## Task
Repeat, line for line, the entries below from the first line to the line containing "base de domaines", counting both ends.
(Given data begins)
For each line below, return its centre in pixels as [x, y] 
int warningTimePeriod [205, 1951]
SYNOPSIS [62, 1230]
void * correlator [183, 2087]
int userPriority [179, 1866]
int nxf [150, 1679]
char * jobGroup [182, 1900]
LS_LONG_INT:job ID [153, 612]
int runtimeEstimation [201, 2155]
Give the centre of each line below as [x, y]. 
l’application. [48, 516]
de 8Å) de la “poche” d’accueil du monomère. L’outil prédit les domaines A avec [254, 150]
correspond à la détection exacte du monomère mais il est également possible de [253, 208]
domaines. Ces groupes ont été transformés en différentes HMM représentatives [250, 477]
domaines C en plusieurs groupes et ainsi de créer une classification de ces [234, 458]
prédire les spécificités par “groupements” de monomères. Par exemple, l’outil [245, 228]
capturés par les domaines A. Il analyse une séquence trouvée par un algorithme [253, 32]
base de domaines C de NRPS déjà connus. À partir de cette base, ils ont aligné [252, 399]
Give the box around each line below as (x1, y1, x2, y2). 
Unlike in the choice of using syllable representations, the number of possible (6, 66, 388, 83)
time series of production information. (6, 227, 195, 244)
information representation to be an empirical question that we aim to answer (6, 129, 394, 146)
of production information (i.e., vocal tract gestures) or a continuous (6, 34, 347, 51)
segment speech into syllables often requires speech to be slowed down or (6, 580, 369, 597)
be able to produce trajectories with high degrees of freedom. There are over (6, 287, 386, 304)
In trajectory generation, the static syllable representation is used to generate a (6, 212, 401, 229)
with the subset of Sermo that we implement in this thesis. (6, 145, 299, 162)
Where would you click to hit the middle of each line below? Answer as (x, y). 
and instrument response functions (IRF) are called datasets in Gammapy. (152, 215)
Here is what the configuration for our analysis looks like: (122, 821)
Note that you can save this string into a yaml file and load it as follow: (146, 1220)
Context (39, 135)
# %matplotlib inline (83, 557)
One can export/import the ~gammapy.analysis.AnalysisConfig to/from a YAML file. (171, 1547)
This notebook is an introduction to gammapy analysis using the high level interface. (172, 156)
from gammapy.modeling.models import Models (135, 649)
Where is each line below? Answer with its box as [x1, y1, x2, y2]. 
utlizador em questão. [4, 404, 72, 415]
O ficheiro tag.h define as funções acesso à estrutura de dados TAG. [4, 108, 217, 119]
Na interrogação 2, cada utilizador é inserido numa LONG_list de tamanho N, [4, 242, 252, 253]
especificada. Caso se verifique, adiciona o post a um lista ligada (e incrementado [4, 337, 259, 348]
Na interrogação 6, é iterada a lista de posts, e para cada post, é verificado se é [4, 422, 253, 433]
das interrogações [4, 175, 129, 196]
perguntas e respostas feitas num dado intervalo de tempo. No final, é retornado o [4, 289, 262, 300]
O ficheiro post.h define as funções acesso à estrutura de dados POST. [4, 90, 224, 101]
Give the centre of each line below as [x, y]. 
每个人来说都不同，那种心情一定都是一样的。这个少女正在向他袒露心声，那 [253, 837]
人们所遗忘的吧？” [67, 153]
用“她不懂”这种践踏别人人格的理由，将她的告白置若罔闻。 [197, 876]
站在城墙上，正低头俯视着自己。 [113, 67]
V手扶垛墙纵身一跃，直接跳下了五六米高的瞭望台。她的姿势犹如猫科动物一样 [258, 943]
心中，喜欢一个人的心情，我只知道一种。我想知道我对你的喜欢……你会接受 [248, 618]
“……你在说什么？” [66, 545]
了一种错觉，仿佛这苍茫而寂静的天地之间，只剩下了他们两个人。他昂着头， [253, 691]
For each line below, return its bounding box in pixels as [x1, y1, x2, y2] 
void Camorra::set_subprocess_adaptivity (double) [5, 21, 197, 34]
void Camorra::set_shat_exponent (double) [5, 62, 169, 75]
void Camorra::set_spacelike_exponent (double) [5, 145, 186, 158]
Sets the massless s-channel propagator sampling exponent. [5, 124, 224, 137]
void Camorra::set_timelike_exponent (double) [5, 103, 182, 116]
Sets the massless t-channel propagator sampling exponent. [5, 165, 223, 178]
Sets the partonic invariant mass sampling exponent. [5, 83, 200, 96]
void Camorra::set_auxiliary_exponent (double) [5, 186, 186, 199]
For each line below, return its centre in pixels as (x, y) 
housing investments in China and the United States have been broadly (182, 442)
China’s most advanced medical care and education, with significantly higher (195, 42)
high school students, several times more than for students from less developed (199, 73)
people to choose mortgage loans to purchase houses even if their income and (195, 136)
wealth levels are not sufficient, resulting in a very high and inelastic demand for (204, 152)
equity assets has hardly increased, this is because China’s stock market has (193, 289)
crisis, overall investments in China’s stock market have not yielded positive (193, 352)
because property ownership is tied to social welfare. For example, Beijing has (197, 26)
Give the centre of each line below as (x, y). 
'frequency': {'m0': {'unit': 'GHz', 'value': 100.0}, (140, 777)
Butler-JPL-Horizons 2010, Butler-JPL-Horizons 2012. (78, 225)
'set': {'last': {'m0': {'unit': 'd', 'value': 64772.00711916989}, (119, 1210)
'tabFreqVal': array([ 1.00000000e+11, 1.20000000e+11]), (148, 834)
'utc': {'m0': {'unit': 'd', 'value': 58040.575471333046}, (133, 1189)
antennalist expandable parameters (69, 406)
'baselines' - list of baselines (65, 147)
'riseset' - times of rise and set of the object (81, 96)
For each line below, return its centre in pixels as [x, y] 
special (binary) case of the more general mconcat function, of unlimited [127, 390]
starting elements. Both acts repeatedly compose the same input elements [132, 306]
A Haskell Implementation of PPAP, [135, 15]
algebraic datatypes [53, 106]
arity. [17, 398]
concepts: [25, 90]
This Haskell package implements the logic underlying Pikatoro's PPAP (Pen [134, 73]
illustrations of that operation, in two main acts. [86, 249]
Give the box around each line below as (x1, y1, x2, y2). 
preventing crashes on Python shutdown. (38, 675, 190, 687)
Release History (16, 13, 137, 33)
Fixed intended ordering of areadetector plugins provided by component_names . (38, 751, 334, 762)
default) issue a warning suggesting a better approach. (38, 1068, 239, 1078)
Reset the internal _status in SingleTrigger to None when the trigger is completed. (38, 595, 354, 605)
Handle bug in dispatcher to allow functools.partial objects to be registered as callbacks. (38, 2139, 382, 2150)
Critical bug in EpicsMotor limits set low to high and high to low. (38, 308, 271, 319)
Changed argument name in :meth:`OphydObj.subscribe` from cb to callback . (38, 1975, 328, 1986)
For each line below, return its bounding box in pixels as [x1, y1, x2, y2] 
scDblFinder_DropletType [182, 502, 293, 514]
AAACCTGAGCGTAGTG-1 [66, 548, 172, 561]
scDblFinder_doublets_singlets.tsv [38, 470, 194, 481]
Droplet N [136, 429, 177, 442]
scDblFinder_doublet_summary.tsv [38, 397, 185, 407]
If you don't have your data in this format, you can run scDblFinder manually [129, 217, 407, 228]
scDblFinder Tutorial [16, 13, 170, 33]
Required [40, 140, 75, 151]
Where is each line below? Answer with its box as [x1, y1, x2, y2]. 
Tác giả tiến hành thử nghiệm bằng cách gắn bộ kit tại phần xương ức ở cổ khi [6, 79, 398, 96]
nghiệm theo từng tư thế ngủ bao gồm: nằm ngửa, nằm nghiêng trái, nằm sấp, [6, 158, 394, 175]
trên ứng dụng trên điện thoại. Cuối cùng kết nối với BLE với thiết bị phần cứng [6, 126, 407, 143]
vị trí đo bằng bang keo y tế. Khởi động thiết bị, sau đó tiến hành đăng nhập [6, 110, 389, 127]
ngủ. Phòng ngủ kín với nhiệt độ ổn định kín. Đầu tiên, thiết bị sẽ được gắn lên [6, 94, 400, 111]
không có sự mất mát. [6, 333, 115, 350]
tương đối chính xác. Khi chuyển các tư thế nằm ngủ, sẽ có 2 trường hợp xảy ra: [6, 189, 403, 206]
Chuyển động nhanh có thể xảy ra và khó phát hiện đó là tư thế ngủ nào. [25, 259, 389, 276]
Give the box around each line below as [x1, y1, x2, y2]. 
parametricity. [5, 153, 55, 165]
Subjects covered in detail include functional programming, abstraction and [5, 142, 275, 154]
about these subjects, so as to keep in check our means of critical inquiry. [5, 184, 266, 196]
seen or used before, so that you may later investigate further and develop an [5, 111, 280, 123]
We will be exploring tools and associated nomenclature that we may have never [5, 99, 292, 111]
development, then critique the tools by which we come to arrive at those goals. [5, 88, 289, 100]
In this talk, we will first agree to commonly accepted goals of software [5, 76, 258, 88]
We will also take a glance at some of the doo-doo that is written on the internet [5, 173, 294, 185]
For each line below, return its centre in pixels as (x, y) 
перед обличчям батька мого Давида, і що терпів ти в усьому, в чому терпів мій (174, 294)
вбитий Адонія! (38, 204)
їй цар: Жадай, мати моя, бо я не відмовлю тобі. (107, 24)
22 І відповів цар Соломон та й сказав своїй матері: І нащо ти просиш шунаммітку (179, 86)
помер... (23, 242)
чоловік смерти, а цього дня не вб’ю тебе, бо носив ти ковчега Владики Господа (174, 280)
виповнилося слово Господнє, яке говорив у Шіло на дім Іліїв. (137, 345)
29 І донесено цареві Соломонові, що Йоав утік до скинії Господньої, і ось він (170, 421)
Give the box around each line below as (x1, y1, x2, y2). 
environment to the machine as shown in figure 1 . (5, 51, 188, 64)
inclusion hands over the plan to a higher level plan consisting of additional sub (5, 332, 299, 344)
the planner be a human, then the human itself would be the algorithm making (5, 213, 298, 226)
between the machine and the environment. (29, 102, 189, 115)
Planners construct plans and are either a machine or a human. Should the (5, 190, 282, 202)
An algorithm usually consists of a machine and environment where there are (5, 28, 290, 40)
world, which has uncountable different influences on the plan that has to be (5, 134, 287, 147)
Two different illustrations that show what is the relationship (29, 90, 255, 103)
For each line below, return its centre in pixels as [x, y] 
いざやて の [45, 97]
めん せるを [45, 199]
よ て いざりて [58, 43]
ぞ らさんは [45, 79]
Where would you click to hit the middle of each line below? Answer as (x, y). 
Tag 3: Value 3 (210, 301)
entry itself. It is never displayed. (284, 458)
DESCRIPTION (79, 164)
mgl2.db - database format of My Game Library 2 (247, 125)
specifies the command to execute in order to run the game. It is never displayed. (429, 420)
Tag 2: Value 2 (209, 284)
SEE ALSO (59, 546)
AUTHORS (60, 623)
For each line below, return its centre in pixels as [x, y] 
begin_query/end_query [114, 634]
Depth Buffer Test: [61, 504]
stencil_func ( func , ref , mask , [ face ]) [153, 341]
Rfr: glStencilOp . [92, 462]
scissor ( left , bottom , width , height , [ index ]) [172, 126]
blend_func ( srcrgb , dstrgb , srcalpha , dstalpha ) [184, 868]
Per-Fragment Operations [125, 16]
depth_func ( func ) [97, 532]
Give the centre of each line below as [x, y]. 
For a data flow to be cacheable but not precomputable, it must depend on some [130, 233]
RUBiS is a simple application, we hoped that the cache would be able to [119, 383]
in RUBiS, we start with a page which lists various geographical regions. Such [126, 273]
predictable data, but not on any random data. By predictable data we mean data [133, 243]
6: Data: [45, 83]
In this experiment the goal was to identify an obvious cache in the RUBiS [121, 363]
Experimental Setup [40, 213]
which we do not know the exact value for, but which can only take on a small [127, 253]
(Given data ends)
## Response to this exercise
For each line below, return its centre in pixels as [x, y] 
int warningTimePeriod [205, 1951]
SYNOPSIS [62, 1230]
void * correlator [183, 2087]
int userPriority [179, 1866]
int nxf [150, 1679]
char * jobGroup [182, 1900]
LS_LONG_INT:job ID [153, 612]
int runtimeEstimation [201, 2155]
Give the centre of each line below as [x, y]. 
l’application. [48, 516]
de 8Å) de la “poche” d’accueil du monomère. L’outil prédit les domaines A avec [254, 150]
correspond à la détection exacte du monomère mais il est également possible de [253, 208]
domaines. Ces groupes ont été transformés en différentes HMM représentatives [250, 477]
domaines C en plusieurs groupes et ainsi de créer une classification de ces [234, 458]
prédire les spécificités par “groupements” de monomères. Par exemple, l’outil [245, 228]
capturés par les domaines A. Il analyse une séquence trouvée par un algorithme [253, 32]
base de domaines C de NRPS déjà connus. À partir de cette base, ils ont aligné [252, 399]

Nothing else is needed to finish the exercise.